- REQUIREMENT: Retype every line from the one containing "Ajuntament de Sant" through the last line of the records below, both included; leave out the pictures.

▬▬▬▬▬▬▬▬▬▬

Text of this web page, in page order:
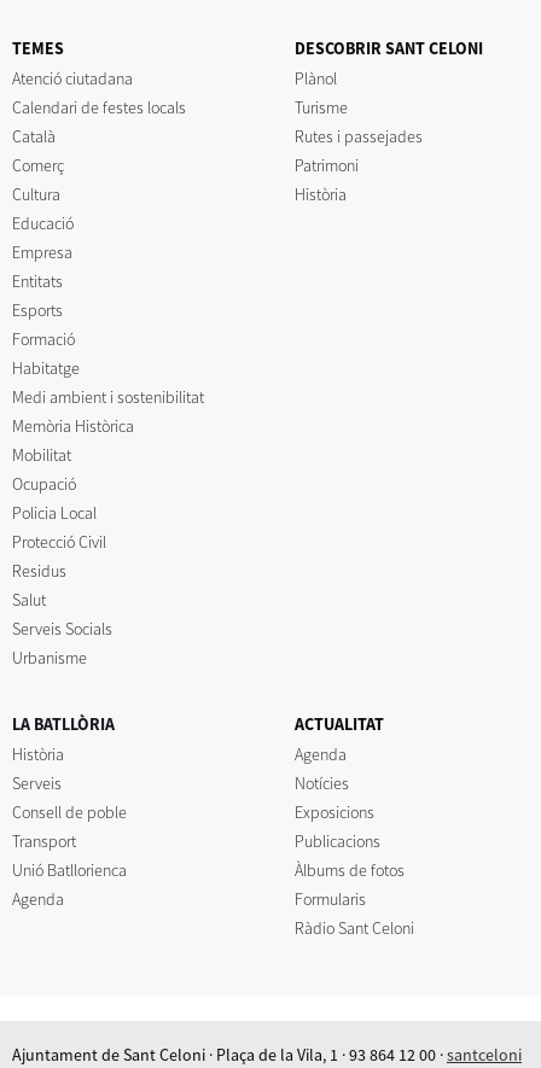
TEMES
Atenció ciutadana
Calendari de festes locals
Català
Comerç
Cultura
Educació
Empresa
Entitats
Esports
Formació
Habitatge
Medi ambient i sostenibilitat
Memòria Històrica
Mobilitat
Ocupació
Policia Local
Protecció Civil
Residus
Salut
Serveis Socials
Urbanisme
DESCOBRIR SANT CELONI
Plànol
Turisme
Rutes i passejades
Patrimoni
Història
LA BATLLÒRIA
Història
Serveis
Consell de poble
Transport
Unió Batllorienca
Agenda
ACTUALITAT
Agenda
Notícies
Exposicions
Publicacions
Àlbums de fotos
Formularis
Ràdio Sant Celoni
Ajuntament de Sant Celoni · Plaça de la Vila, 1 · 93 864 12 00 ·santceloni
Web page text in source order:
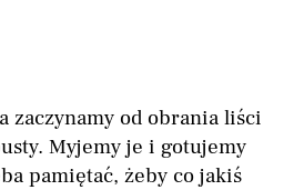
zaczynamy od obrania liści
Myjemy je i gotujemy
pamiętać, żeby co jakiś
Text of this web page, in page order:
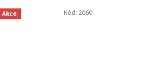
Akce Kód: 2060

▬▬▬▬▬▬▬▬▬▬

- RESULT FOR THIS TASK:
Ajuntament de Sant Celoni · Plaça de la Vila, 1 · 93 864 12 00 ·santceloni
Web page text in source order:
zaczynamy od obrania liści
Myjemy je i gotujemy
pamiętać, żeby co jakiś
Text of this web page, in page order:
Akce Kód: 2060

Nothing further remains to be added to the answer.